Test-drive the GATK tools and Best Practices pipelines on Terra


Check out this blog post to learn how you can get started with GATK and try out the pipelines in preconfigured workspaces (with a user-friendly interface!) without having to install anything.

Genotype refinement details

MoneteMonete BrazilMember
Hi,

I have a simply (I believe) question which I couldn't find any answer out there.

After VQSR steps, I have variants tagged with "PASS", or "VQSRTrancheSNP|Indel" and for each tranche, in INFO field.

So, after SNPs VariantRecalibrator and ApplyRecalibration, and after INDELs VariantRecalibrator and ApplyRecalibration, I'm trying to apply genotype refinement steps.

Then, such next steps will ignore variants in my vcf not tagged with PASS or I will need to remove them out before I do genotype refinement?

I'm using gatk v3.8.

Thanks for your help. ;)

Best,

Monete

Best Answer

Answers

  • SChaluvadiSChaluvadi Member, Broadie, Moderator admin

    @Monete It looks as though the Genotype Refinement steps are filtering low quality genotypes based on GQ < 20 after deriving posterior probabilities of genotypes so I don't think the PASS or VQSRTrancheSNP|INDEL fields will need to be filtered etc.

    Here is the document that describes the steps and a tutorial.

  • MoneteMonete BrazilMember
    edited May 17
    Thanks for your prompt answer @SChaluvadi

    Just to check: I have a vcf with ~6.500.000 variants and ~5.900.000 of those have "PASS" in their INFO field.
    So, like you said, genotype refinement steps will only work with such ~5.900.000 variants which have "PASS" in their INFO field.

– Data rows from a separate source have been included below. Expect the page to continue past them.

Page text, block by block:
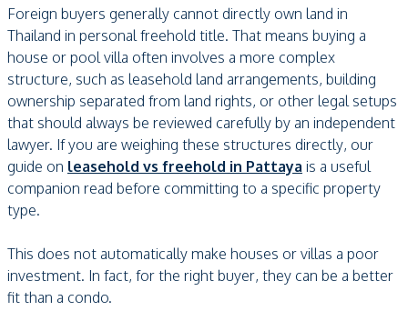
Foreign buyers generally cannot directly own land in
Thailand in personal freehold title. That means buying a
house or pool villa often involves a more complex
structure, such as leasehold land arrangements, building
ownership separated from land rights, or other legal setups
that should always be reviewed carefully by an independent
lawyer. If you are weighing these structures directly, our
guide on leasehold vs freehold in Pattaya is a useful
companion read before committing to a specific property
type.
This does not automatically make houses or villas a poor
investment. In fact, for the right buyer, they can be a better
fit than a condo.
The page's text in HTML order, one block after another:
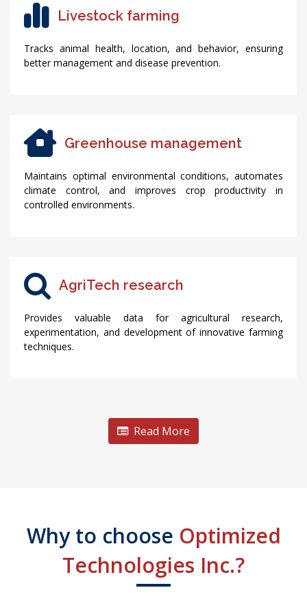
Livestock farming
Tracks animal health, location, and behavior, ensuring
better management and disease prevention.
Greenhouse management
Maintains optimal environmental conditions, automates
climate control, and improves crop productivity in
controlled environments.
AgriTech research
Provides valuable data for agricultural research,
experimentation, and development of innovative farming
techniques.
Read More
Why to choose Optimized
Technologies Inc.?

Am I right?

    Sorry my repetitive questions. I just want to confirm such things, since I had a lot of doubts in these steps and tutorials.

    Thanks again
  • SChaluvadiSChaluvadi Member, Broadie, Moderator admin

    @Monete
    I think that the genotype refinement steps will work on all 6.500.000 variants because the filtering step is being done on the GQ score and not the INFO field. Can you post a snippet of your vcf file that has the PASS and VQSRTrancheSNP|Indel for each tranche?

  • MoneteMonete BrazilMember
    Hi @SChaluvadi
    (sorry, my markdown doesn't work for a long time, and I don't know why and who to ask for help)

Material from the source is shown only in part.